Two examples of networks where targeted interventions are modeled as nodes:

2interventionNets

Each normal node has an intervention parent. Intervention nodes are exogenous, fixed variables, and thus are parentless. Between the normal nodes, any directed acyclic graph structure is possible.

Intervention nodes are allowed to affect nodes other than their intended targets. These are side effects. The side effects are demonstrated with the red edges.

Structure Learning Comparison of Targeted and Side Effect Interventions

Graphs are learned via bootstrap resampling. For each bootstrap dataset, the Gaussian data is discretized into categorical data with 3 categories: “low”, “medium”, and “high”. Bayesian network structures are fit using both targeted and node modeling methods. Both methods use tabu search to search the space of graphs, optimizing over log Bayesian Dirichlet equivalent score. In the case of modeling interventions into the score, the score is modified by passing a list of interventions as an argument in the search function (see the code). For each modeling approach, a consensus graph is chosen via model averaging.

The network structure learned with interventions incorporated into the score is as follows:

scoreLearningResults

The network structure learned with intervention as nodes is as follows:

intLearningResults

Removing the intervention nodes, the structure reduces to:

intLearningSubnet

Using the package pcalg, the learned network can be compared against the true network. Note that the networks are compared in terms of Markov equivalence (Markov equivalent graphs encode the same conditional independence assumptions though it is possible they have different structure), so the numbers look a bit better than is implied by the above plots. With score-based interventions, performance is as follows:

##    tpr    fpr    tdr 
## 1.0000 0.2143 0.7000

When the interventions are incorporated as nodes:

##    tpr    fpr    tdr 
## 1.0000 0.2857 0.6364

Despite the instance seen above, when rerunning the algorithm there will be times when one method out performs the other, and others when they tie. In any case the two approaches can produce different results.

Some Negative results

Similar distribution of evaluation statistics across bootstrap samples

The two approaches seem similar in terms of how well the point estimate of the network structure reconstructs the “true” network. What if the performance statistics were more stable for one method than the other? To test this, instead of looking at the performance statistics of the consensus networks, I obtained them to the networks from each bootstrap sample. If the performance statistics had more variation across bootstrap samples with method relative to the other, it would imply the learning results for that method were less stable.

The following is the standard error across bootstrap samples when modeling the interventions in the score:

##     tpr     fpr     tdr 
## 0.00000 0.04073 0.02719

The standard errors when interventions are modeled as nodes:

##     tpr     fpr     tdr 
## 0.00000 0.02690 0.01958

So it seems there is not much of a difference in variation.
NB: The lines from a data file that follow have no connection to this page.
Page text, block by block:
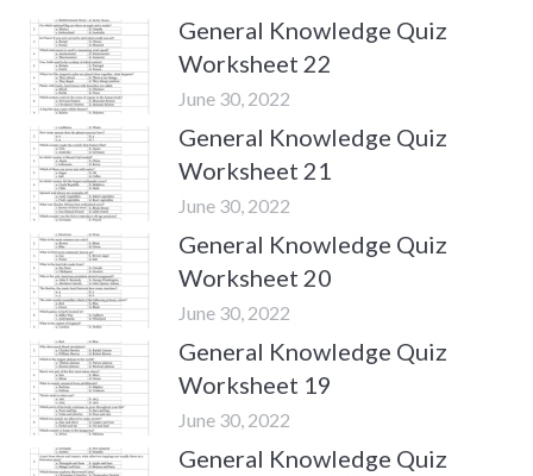
General Knowledge Quiz
Worksheet 22
June 30, 2022
General Knowledge Quiz
Worksheet 21
June 30, 2022
General Knowledge Quiz
Worksheet 20
June 30, 2022
General Knowledge Quiz
Worksheet 19
June 30, 2022
General Knowledge Quiz

There may be a difference with smaller datasets, but I restrict my interest to data rich cases here.

Conclusions

The approaches have comparable results for large data sets. So a practical standpoint, the node based approach is more preferable since it is easier to implement, and can be easily adjusted to allow for side effects, if the targeted assumption seems too restrictive.

References

Radhakrishnan Nagarajan, Marco Scutari, Sophie Lebre. (2013) Bayesian Networks in R with Applications in Systems Biology. Springer, New York. ISBN 978-1461464457.
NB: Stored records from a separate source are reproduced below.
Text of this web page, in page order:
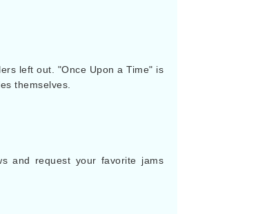
left out. "Once Upon a Time" is
themselves.
and request your favorite jams
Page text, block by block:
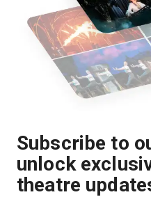
Subscribe to
unlock
theatre
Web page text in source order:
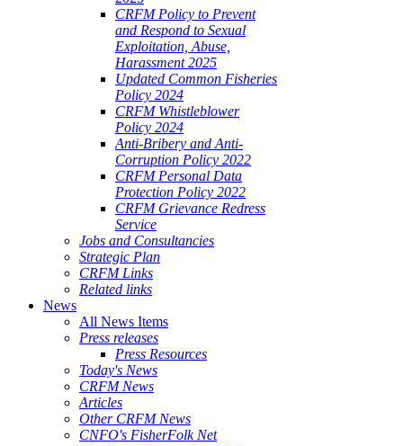
CRFM Policy to Prevent
and Respond to Sexual
Exploitation, Abuse,
Harassment 2025
Updated Common Fisheries
Policy 2024
CRFM Whistleblower
Policy 2024
Anti-Bribery and Anti-
Corruption Policy 2022
CRFM Personal Data
Protection Policy 2022
CRFM Grievance Redress
Service
Jobs and Consultancies
Strategic Plan
CRFM Links
Related links
News
All News Items
Press releases
Press Resources
Today's News
CRFM News
Articles
Other CRFM News
CNFO's FisherFolk Net
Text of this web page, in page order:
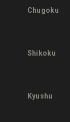
Chugoku
Shikoku
Kyushu

Marco Scutari (2010). Learning Bayesian Networks with the bnlearn R Package. Journal of Statistical Software, 35(3), 1-22.
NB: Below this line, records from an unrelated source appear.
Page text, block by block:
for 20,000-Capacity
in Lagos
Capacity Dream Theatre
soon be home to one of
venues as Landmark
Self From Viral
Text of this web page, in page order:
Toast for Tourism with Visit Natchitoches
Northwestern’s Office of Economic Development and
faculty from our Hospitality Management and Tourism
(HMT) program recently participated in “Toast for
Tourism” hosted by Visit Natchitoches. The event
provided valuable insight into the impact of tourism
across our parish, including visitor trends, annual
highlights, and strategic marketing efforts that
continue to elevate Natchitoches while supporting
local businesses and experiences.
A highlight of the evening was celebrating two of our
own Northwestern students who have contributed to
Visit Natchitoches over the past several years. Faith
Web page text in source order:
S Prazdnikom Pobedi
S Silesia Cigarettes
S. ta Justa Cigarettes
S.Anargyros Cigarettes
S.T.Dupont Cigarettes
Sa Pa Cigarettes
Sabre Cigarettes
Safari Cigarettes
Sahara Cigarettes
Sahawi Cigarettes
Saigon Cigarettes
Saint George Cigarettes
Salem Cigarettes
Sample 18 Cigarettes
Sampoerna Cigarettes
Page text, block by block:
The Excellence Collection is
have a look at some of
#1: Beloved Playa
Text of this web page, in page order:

Markus Kalisch, Martin Maechler, Diego Colombo, Marloes H. Maathuis, Peter Buehlmann (2012). Causal Inference Using Graphical Models with the R Package pcalg. Journal of Statistical Software, 47(11), 1-26.

Alain Hauser, Peter Buehlmann (2012). Characterization and greedy learning of interventional Markov equivalence classes of directed acyclic graphs Journal of Machine Learning Research, 13, 2409-2464.